### Supplied material
⁂

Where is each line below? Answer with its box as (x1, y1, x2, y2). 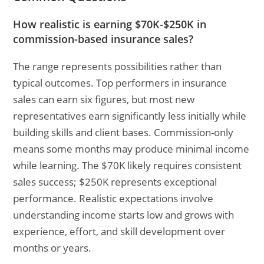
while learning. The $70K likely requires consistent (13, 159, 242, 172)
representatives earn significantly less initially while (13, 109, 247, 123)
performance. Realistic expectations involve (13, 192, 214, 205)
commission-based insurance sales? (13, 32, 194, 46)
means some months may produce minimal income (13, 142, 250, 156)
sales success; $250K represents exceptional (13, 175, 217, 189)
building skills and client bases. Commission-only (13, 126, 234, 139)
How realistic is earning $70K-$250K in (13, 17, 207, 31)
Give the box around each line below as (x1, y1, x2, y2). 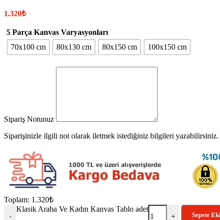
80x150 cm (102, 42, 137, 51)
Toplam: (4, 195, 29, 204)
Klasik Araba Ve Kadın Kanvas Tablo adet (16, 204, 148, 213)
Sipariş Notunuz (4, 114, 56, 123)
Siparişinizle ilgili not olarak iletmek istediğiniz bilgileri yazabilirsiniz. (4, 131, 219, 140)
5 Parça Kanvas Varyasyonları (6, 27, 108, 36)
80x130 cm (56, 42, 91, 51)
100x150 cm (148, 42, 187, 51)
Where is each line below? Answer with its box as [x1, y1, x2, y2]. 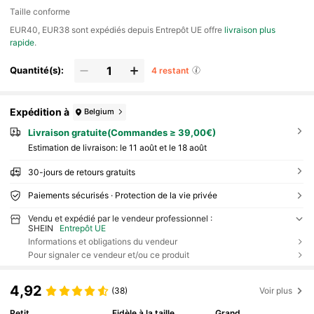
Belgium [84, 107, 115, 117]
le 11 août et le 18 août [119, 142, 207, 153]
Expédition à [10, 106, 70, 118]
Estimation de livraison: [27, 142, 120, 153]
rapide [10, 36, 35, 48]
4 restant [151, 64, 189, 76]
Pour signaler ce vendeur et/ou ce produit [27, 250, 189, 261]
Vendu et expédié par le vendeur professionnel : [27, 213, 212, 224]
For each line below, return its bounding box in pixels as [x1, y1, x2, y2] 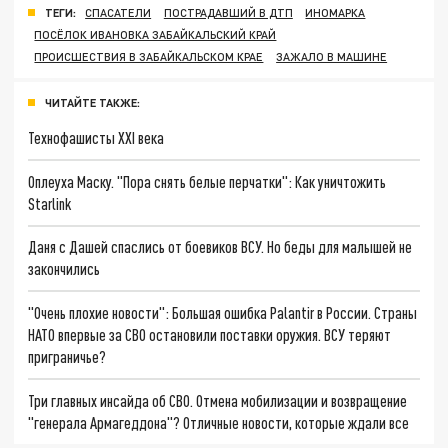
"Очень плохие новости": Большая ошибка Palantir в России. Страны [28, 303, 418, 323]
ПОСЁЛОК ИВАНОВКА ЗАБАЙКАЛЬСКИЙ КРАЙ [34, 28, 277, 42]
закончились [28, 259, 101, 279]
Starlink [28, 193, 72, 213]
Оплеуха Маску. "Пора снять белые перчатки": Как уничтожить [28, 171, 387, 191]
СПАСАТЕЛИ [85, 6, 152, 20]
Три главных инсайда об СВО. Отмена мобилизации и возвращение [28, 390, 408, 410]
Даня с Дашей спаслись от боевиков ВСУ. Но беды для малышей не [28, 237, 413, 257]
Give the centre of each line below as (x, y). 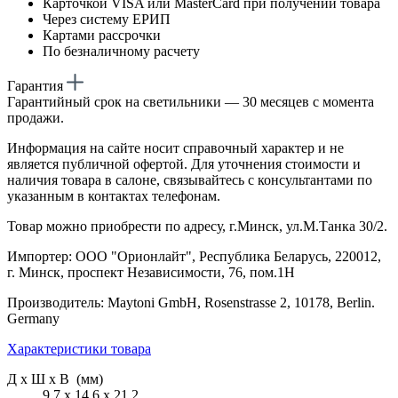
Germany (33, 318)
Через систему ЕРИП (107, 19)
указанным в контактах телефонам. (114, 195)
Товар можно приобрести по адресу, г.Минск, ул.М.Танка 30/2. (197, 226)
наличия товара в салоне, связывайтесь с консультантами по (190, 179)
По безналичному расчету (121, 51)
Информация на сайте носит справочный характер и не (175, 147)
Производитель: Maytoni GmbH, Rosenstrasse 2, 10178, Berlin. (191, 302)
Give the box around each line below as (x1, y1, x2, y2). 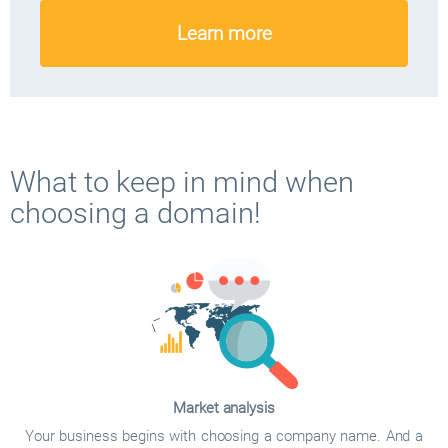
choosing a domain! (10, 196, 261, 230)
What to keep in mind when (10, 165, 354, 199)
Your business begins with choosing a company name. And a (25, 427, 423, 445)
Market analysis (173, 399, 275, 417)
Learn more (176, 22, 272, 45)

⁂

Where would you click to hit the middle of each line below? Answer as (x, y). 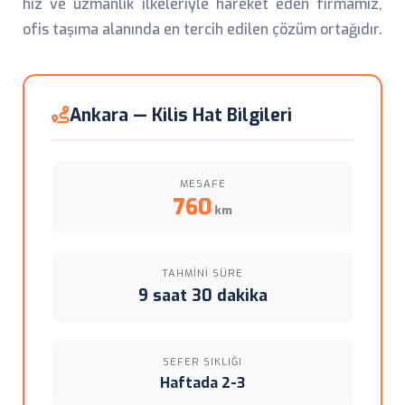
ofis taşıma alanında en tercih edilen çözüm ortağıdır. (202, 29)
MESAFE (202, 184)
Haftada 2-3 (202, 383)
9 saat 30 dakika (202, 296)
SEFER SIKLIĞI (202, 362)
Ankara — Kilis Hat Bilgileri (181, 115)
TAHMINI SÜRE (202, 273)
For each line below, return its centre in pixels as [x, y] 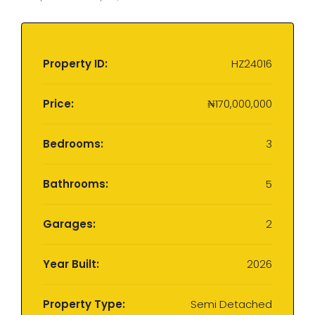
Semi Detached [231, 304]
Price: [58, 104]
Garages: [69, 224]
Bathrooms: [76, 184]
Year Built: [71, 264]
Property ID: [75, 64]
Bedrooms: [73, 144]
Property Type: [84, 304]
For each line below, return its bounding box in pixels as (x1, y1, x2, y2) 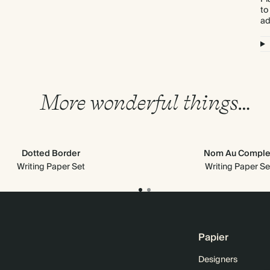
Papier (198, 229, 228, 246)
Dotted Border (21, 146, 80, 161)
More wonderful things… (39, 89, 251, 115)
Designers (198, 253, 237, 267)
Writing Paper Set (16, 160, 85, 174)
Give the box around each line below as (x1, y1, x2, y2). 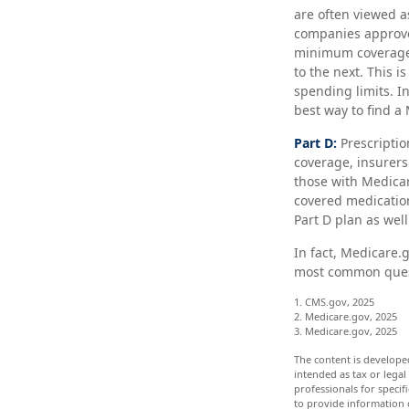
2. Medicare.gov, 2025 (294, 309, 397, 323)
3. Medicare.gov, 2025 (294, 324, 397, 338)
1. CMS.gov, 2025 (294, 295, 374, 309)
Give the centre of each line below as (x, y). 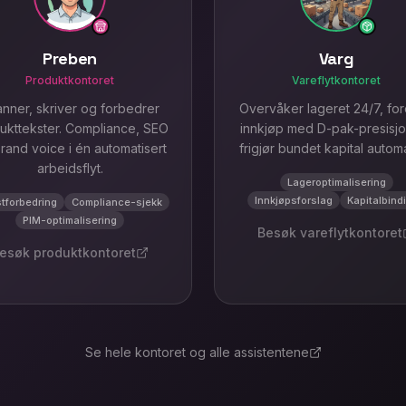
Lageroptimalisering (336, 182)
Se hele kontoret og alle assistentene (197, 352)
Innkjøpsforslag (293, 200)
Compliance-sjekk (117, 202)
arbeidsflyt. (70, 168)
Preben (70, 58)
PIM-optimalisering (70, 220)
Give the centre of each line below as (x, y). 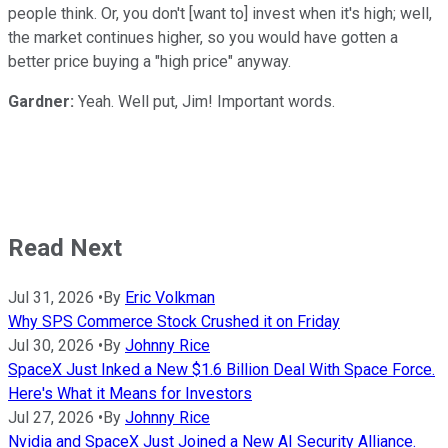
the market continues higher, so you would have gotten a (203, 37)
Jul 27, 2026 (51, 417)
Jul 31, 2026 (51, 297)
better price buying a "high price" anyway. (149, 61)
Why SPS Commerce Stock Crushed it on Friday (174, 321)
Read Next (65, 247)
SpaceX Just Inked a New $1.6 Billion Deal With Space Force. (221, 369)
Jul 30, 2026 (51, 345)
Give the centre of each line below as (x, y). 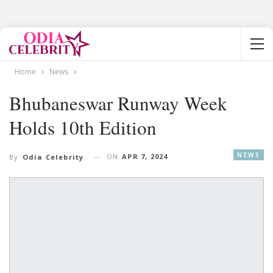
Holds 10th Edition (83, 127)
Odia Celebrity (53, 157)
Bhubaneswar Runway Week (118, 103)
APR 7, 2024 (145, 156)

⁂

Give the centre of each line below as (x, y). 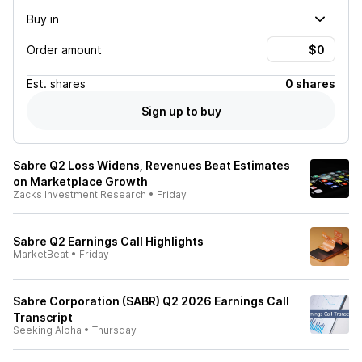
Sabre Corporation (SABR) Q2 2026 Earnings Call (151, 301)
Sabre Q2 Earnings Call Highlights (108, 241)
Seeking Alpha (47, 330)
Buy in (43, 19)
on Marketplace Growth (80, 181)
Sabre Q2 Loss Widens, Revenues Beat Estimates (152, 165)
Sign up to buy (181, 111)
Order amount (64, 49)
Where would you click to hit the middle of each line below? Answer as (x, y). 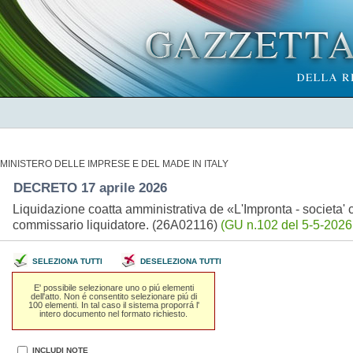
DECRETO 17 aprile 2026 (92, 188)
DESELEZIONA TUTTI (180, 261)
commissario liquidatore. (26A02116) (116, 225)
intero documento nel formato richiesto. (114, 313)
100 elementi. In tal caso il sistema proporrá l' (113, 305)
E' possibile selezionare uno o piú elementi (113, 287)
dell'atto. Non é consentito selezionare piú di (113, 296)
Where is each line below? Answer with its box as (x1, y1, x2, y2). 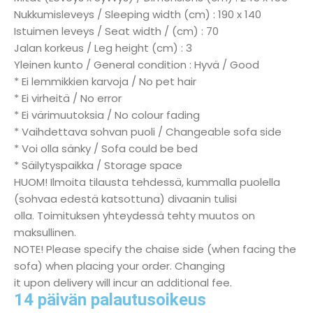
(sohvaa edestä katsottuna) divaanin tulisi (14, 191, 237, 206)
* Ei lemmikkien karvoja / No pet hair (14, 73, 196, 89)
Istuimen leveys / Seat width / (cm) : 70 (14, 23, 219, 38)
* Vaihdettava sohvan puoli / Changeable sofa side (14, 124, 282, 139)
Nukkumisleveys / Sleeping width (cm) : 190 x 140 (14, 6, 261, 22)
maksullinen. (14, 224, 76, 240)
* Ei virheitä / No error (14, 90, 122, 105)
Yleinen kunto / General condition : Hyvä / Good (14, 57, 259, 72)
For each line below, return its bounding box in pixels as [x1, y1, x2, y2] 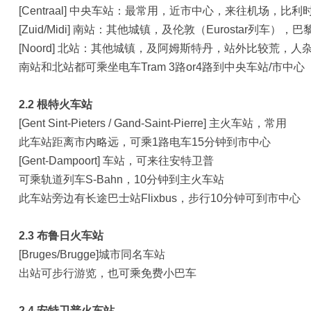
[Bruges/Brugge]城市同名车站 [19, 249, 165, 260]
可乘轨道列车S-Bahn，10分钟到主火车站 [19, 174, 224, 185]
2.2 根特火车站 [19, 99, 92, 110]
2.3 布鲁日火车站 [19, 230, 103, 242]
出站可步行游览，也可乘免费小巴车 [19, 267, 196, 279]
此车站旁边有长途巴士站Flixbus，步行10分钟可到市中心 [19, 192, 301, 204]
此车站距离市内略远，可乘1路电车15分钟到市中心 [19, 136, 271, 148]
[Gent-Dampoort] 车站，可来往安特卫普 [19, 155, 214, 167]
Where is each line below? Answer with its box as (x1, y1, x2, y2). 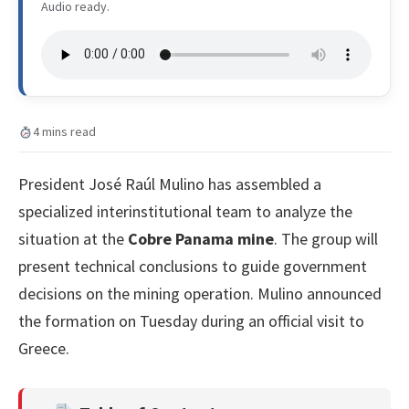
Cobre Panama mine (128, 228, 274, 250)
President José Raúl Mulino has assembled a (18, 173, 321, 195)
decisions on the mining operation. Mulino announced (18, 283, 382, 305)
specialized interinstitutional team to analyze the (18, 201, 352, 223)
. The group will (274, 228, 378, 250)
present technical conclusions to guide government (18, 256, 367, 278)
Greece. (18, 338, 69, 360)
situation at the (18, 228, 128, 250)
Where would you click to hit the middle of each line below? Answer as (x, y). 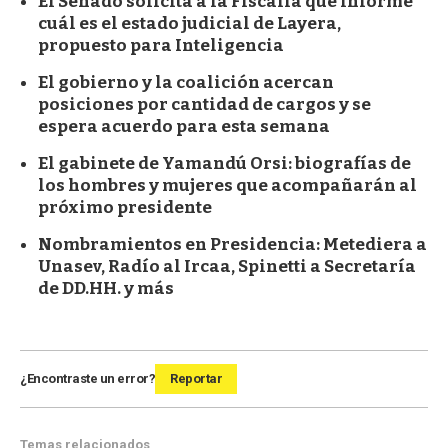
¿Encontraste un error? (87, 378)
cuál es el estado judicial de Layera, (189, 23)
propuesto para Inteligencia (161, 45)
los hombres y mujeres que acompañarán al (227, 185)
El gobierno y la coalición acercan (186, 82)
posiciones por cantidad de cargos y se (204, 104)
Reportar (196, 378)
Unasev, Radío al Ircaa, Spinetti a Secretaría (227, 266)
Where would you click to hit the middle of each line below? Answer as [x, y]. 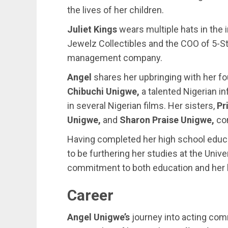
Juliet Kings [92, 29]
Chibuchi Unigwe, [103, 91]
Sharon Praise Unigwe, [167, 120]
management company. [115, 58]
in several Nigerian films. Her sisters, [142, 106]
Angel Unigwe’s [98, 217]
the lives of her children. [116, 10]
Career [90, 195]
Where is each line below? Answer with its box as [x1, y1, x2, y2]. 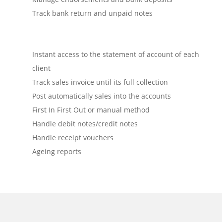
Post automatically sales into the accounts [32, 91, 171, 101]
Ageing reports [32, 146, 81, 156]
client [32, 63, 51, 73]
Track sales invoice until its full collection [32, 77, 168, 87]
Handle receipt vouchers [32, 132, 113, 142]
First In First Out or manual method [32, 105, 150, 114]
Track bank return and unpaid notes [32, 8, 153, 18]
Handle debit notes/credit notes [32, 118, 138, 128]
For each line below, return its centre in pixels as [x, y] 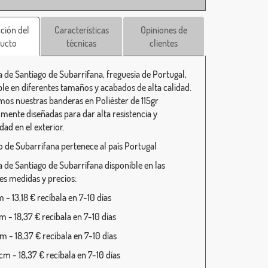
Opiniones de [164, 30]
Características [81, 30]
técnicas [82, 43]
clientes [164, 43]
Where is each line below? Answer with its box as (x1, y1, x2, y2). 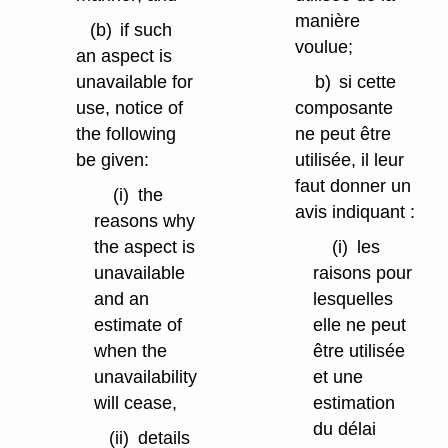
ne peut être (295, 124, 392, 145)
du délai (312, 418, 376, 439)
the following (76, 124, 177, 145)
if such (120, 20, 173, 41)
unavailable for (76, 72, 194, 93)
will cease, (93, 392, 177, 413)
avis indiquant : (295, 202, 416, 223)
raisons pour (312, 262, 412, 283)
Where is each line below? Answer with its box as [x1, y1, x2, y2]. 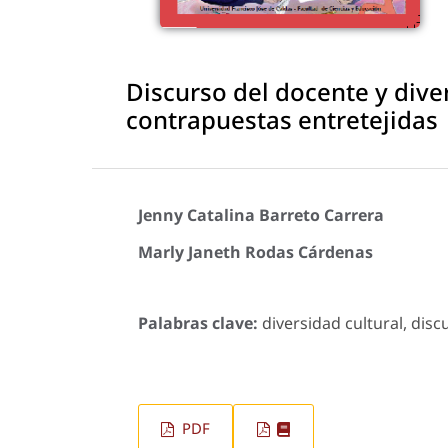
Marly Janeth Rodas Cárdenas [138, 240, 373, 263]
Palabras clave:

⁂

### Description of the task
With the pictures left out, write out exactly the lines above from the one containing "the lives of her children. [116, 10]" through the one containing "ne peut être (295, 124, 392, 145)".

### Result of the exercise
the lives of her children. [116, 10]
Career [90, 195]
Where is each line below? Answer with its box as [x1, y1, x2, y2]. 
Post automatically sales into the accounts [32, 91, 171, 101]
Ageing reports [32, 146, 81, 156]
client [32, 63, 51, 73]
Track sales invoice until its full collection [32, 77, 168, 87]
Handle receipt vouchers [32, 132, 113, 142]
First In First Out or manual method [32, 105, 150, 114]
Track bank return and unpaid notes [32, 8, 153, 18]
Handle debit notes/credit notes [32, 118, 138, 128]
For each line below, return its centre in pixels as [x, y] 
Opiniones de [164, 30]
Características [81, 30]
técnicas [82, 43]
clientes [164, 43]
Where is each line below? Answer with its box as (x1, y1, x2, y2). 
ne peut être (295, 124, 392, 145)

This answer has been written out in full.